The Nikon Z7 with its 4 micron pixel pitch would be able to resolve 0.7*125 lp/mm = 87.5 lp per mm. The image height is 24 mm and the resolution is 2800 lp/ih. This would result in 117 lp per mm compared to a Nyquist frequency of 125 lp per mm. Compare the measured resolution with the calculated Nyquist limit and the Kell factor:
Leica M10-D: 79 lp/mm; 83.3 lp/mm; 58 lp/mm
Nikon Z7: 117 lp/mm; 125 lp/mm; 87.5 lp/mm
The measured resolution is quite close to the Nyquist number. This is not surprising because the IE software uses the Nyquist calculation as the limiting factor in their calculations. This limiting value would result at the point where the contrast is almost zero. Not very useful! The Kell factor is used because there is a contrast level below which there is no visual difference between two adjacent lines. A contrast difference of 15% is the minimum and the Kell factor is in many cases too conservative.

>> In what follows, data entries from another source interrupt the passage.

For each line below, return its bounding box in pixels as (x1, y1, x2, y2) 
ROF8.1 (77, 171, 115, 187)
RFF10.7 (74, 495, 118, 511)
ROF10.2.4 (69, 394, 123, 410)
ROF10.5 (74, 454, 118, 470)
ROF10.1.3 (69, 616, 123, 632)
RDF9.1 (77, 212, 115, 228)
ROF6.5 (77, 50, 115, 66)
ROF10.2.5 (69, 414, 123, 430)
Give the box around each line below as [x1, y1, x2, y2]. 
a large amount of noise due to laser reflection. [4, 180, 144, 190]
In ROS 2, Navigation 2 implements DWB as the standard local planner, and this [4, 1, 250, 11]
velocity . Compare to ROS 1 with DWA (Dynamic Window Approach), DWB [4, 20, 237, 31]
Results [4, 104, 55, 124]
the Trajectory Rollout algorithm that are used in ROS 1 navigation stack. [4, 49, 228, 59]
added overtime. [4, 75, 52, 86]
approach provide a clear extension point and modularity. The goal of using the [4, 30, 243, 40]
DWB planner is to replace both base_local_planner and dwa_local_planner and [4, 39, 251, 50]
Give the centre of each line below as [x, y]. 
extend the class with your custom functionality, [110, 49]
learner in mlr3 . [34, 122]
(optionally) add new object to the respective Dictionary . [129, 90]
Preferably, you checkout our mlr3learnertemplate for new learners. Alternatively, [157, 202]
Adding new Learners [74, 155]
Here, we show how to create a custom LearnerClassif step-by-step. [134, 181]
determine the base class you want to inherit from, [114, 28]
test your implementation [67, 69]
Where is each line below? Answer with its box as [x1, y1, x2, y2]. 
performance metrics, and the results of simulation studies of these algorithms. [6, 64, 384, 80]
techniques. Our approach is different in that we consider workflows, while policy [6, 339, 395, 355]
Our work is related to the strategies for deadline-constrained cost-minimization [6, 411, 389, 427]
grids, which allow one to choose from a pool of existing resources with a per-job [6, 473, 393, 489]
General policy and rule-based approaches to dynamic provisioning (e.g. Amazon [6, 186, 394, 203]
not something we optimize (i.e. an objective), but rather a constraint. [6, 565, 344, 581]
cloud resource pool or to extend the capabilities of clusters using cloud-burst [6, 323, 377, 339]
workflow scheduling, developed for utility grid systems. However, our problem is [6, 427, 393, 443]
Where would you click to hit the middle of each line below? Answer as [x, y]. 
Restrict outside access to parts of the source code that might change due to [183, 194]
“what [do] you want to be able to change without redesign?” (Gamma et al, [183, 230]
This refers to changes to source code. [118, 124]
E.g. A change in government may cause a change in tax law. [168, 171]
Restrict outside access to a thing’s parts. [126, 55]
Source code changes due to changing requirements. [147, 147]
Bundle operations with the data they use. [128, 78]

Now the calculation. Doubling the size (from 24 Mp to 46 Mp) produces an increase in resolution of 1900 lp/ih to 2800 lp/ih. That is an increase of 47% or a factor of about 1.5. This is indeed a one-dimensional relation. It compares only one direction and not the area. But here is the confusion. The resolution is measured one dimensional in line pairs per mm. This resolution is identical in the horizontal and the vertical direction.The pixel pitch is a square measure (the 6 micron length of the Leica are the same for both directions. The pixel has a square area!) Now an example: assume that we would like to have the resolution of the Z7 for a new Leica sensor. Going from 1900 to 2800 lp per mm and increasing the resolution in both directions would require that the amount of pixels for the same size of the sensor grows2800/1900*24 = 35.4 Mp to get the same resolution of 2800 lp/ih. This value is less than expected. But the Leica processing chain might be more effective. The 35 Mp number would require a pixel pitch of 4.1 micron. This would result in a Nyquist value of 122 lp/mm or 2920 lp/ih. If we require to double the resolution of 1900 lp per mm, we would need a decrease in pixel pitch from 6 to 3 micron to get a resolution of 166.7 lp per mm. (Nyquist limit). This would imply an increase in amount of pixels to 96 Mp or 4 times the actual Mp or 24 Mp.
Mixing the concept of the number of pixels in a certain area and the concept of the resolution of the pixel itself (in a one dimensional line) may be the reason for much confusion. The Nyquist frequency is a one dimensional measure, assuming a square sized pixel, and will calculate the resolution of the system. The resulting pixel pitch will define the number of pixels per sensor area.